* The task *
Whenever the word "positive" appears on a line of the material below, that line is counted; state the total alone.

* Data for the task *
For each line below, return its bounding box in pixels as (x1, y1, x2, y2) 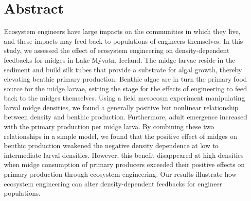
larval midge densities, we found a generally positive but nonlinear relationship (4, 102, 239, 112)
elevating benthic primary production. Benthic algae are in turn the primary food (4, 74, 247, 84)
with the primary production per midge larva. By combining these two (4, 121, 214, 132)
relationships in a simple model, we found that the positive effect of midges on (4, 131, 237, 141)
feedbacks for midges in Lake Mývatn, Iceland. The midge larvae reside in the (4, 54, 235, 65)
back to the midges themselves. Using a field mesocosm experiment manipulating (4, 93, 245, 103)
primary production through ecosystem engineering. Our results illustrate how (4, 169, 237, 179)
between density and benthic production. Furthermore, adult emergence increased (4, 112, 247, 122)
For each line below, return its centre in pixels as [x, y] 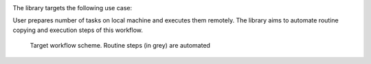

* Answer below *
2